- [Task prompt]
Return the following lines and nothing else: the one holding "Text of this" and all those after it in the records below, unchanged, minus any pictures.

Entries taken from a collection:
□ □ □ □ □

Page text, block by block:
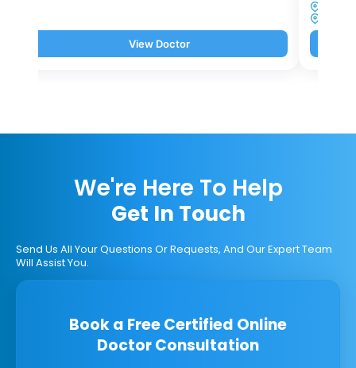
View Doctor
We're Here To Help
Get In Touch
Send Us All Your Questions Or Requests, And Our Expert Team
Will Assist You.
Book a Free Certified Online
Doctor Consultation
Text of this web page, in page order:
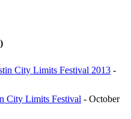
)
City Limits Festival 2013 -
City Limits Festival - October
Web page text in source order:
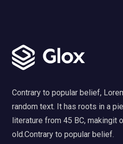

□ □ □ □ □

- [Written solution]
Text of this web page, in page order:
)
City Limits Festival 2013 -
City Limits Festival - October
Web page text in source order:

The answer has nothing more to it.